All macrolides, including Klacid, are contraindicated for use in the following cases:

a history of episodes of allergic reactions or hypersensitivity to any macrolide;
age up to 12 years;
severe kidney and / or liver disease;
hereditary pathology, manifested by insufficient production of lactose, absorption of galactose and glucose;
taking drugs based on ergot.

Only a specialist can assess the potential risk and the desired benefits. Only a doctor can suspect the occurrence of side effects in time and prevent their progression.

Dosages

The traditional dosage of the drug "Klacid" is 125-500 mg (depending on the severity of the condition) once a day, if necessary, the maximum dose can be divided into 2 doses. The average duration of the course of treatment should be at least 1-2 weeks.

The basis of the original drug "Klacid" is a semi-synthetic representative of macrolides, clarithromycin. The antibiotic exhibits antimicrobial activity against a number of different bacteria: groups of streptococcus and staphylococcus (in particular, producing β-lactamase), mycoplasma, mycobacteria (with the exception of tuberculosis), Haemophilus influenzae, the causative agent of gonorrhea, campylobacteriosis and Helicobacter pylori.

Is it possible to give to children

The drug is used according to age dosages and calculation on the body weight of the baby.

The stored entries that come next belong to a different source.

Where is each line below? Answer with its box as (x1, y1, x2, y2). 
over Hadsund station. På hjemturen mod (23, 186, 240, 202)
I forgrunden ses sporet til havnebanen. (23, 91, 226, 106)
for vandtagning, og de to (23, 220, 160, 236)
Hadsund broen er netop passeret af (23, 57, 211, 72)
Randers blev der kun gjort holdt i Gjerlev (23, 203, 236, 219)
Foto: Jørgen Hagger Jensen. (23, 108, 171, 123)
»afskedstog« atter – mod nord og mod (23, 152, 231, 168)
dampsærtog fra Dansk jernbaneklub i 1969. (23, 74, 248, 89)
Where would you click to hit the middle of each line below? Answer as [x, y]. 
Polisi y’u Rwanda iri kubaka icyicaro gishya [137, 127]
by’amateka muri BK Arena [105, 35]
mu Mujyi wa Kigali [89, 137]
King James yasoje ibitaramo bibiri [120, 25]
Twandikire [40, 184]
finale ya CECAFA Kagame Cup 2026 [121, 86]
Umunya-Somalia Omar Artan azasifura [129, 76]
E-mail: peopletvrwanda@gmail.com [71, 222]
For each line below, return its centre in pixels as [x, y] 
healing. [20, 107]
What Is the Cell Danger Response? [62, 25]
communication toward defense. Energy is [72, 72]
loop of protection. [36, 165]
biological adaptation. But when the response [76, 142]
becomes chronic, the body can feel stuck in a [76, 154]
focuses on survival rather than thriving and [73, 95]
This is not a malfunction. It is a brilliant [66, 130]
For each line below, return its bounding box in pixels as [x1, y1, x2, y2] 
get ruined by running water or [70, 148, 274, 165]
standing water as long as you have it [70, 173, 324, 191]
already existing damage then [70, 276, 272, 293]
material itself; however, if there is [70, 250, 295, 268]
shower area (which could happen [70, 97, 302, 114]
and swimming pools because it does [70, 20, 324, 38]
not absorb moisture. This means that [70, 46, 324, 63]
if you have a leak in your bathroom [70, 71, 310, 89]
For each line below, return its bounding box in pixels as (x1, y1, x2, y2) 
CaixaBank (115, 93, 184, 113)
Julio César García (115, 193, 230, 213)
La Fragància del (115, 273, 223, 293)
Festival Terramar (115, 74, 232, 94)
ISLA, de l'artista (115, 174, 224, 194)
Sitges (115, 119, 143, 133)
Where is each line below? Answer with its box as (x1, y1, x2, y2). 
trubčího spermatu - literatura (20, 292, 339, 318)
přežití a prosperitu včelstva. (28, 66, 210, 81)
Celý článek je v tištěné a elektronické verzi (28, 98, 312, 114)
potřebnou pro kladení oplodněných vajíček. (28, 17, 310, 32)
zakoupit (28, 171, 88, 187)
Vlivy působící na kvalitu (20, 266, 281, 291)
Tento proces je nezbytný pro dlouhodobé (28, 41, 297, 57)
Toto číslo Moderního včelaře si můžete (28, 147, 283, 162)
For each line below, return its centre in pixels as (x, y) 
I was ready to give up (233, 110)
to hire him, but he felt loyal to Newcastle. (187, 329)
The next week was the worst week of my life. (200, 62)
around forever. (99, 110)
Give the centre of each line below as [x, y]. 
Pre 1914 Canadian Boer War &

Depending on the general condition and age category to which the patient belongs, the preferred form of the drug is chosen.

Indications for use

The drug is used:

With infections of the nasal cavity and oropharynx (, pharyngitis, etc.) and their complications (sinusitis, otitis media) caused by sensitive microflora.
With infectious lesions of the lungs and bronchi of streptococcal, staphylococcal etiology and other bacterial diseases with marked sensitivity to clarithromycin.
In the complex treatment of Hp-associated gastritis.
For skin infections.
In the presence of mycobacterial inflammation (except tuberculosis).

Forms of release of the drug

Klacid is available as:

Coated tablets of 0.25 and 0.5 g.
Lyophilisate 500 mg, from which a solution for parenteral infusions is made.
Vials with a suspension of 125 and 250 mg in 5 ml.

Instructions for use

For children, in accordance with body weight, oral administration of the Klacida suspension is prescribed from 6 months of age usually 2 times a day. For children, in accordance with body weight, oral administration of the Klacida suspension is usually prescribed 2 times a day. If the child weighs less than 8 kg, then a single dosage is calculated as 7.5 mg per kilogram of body weight. With a weight of more than 8 kg, the prepared suspension is used according to the instructions.

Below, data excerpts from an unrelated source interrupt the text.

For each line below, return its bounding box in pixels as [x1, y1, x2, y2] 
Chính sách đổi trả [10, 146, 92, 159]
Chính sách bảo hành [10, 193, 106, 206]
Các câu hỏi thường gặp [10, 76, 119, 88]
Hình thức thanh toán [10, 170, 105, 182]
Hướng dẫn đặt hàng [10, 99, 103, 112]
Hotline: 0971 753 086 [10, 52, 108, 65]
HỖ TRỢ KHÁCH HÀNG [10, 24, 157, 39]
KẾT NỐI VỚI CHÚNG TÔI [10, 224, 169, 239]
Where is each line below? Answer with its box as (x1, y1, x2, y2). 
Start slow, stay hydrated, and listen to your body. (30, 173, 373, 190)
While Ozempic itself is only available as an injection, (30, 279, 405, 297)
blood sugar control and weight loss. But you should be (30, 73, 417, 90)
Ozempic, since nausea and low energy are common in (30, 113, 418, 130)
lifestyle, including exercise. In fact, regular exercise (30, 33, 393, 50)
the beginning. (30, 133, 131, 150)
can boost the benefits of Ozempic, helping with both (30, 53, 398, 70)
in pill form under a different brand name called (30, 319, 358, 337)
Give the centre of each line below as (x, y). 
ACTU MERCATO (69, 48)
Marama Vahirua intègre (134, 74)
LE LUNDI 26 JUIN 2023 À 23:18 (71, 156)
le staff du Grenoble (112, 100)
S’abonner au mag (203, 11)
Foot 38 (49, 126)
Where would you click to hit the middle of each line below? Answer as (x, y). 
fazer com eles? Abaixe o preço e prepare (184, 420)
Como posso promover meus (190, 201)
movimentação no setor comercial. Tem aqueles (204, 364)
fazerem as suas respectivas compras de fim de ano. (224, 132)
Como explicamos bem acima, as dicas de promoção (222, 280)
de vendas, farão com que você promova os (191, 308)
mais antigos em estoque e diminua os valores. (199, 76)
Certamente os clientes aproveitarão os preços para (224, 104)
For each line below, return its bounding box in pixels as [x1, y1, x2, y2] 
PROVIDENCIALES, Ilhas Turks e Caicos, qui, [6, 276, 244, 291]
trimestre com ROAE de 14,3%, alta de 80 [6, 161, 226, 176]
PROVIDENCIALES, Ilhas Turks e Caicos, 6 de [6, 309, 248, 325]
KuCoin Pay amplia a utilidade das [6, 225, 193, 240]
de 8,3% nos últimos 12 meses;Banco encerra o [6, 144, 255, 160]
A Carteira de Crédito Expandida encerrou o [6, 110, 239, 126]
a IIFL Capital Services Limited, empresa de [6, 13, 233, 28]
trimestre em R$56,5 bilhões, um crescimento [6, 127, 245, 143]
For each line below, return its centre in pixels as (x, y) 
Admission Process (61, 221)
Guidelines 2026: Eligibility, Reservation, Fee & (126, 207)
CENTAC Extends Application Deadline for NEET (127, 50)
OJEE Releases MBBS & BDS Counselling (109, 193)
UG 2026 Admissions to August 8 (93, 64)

According to the proposed calculations, in accordance with the weight category of the child, a single dose is:

8 - 11 kg: 2.5 ml is prescribed as a suspension of 125 mg in 5 ml or 1.25 ml if the suspension contains 250 mg / 5 ml.
12 - 19 kg: 5 ml if the 125 mg/5 ml form is chosen, or 2.5 ml of suspension with a substance content of 250 mg in a standard volume.
20 - 29 kg: 7.5 or 3.75 ml at 125 mg or 250 mg per 5 ml, respectively.
30 - 40 kg: 10 ml (125 mg / 5 ml) or 5 ml (250 mg / 5 ml).

If a mycobacterial infection is detected, then a single dose can be doubled.

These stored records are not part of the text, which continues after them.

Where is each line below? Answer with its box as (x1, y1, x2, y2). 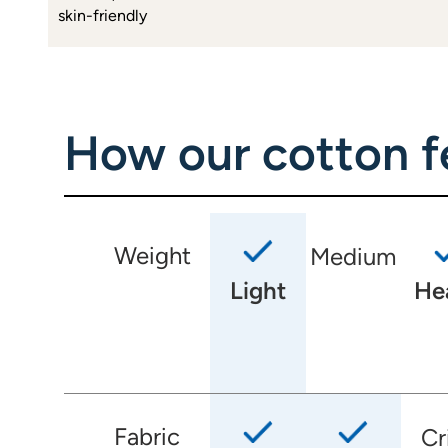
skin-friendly (58, 6, 147, 26)
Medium (310, 242, 397, 272)
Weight (114, 241, 191, 271)
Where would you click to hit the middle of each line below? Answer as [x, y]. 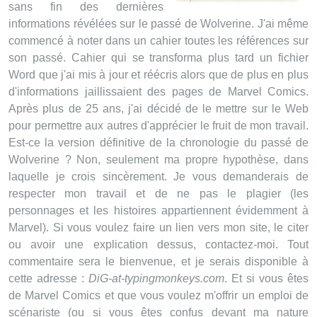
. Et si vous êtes [266, 278]
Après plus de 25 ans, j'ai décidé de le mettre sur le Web [158, 109]
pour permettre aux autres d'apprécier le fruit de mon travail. [158, 126]
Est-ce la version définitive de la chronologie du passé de [158, 143]
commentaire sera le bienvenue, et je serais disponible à [158, 261]
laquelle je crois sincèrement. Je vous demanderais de [158, 177]
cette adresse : [48, 278]
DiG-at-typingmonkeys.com [156, 278]
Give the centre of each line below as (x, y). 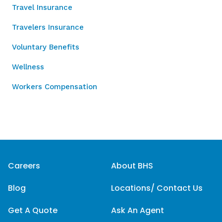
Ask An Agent (138, 210)
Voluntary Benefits (46, 47)
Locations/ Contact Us (157, 188)
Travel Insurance (42, 7)
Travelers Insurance (48, 27)
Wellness (28, 67)
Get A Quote (33, 210)
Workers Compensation (55, 87)
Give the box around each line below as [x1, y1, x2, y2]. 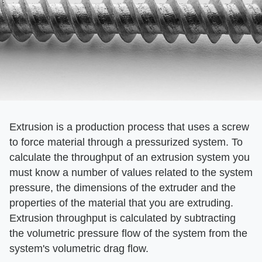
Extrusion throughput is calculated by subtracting [9, 212, 236, 224]
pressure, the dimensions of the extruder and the [9, 181, 236, 194]
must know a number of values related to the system [9, 166, 253, 178]
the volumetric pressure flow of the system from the [9, 227, 247, 239]
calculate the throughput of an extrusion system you [9, 151, 250, 163]
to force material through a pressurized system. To [9, 136, 243, 148]
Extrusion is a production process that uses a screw [9, 120, 249, 133]
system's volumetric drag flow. [9, 242, 149, 254]
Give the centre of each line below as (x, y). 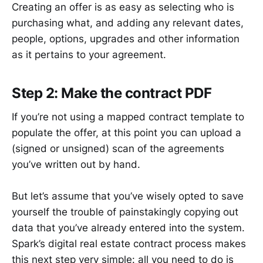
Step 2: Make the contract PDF (112, 93)
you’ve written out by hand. (76, 165)
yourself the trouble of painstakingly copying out (125, 212)
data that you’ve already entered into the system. (128, 228)
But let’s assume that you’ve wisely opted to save (128, 196)
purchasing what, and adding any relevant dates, (128, 23)
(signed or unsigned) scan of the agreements (118, 149)
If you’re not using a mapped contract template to (128, 117)

Adults and adolescents are prescribed 250-500 mg 2 (sometimes 3) times a day for a period of 1-2 weeks.

Compound

The main component that causes the bacteriostatic effect is macrolide - clarithromycin. Suspensions contain additional flavors, maltodextrin, sucrose, etc. Tablets are coated with an acid-resistant coating.

Side effects

Perhaps the development of allergic reactions, the impact on the mental state (deterioration of mood, psychosis), destruction of striated muscles, cholestasis, discoloration of urine, there is a risk of bleeding.

Contraindications

The presence of individual intolerance to the group of macrolides, incl. due to sensitization of the body to them. Simultaneous administration of colchicine, astemizole, pizopride, simvastatin and other statins.

Analogues

Clarithromycin is the active ingredient in substances for suspensions "Fromilid" 125 mg in 5 ml and "Seydon-Sanovel" 125 and 250 mg in 5 ml. The tablet form is presented the following drugs: "Ekozitrin", "Lekoklar", "Arvicin", "Coater", "Zimbaktar" and the most budgetary "Clarithromycin".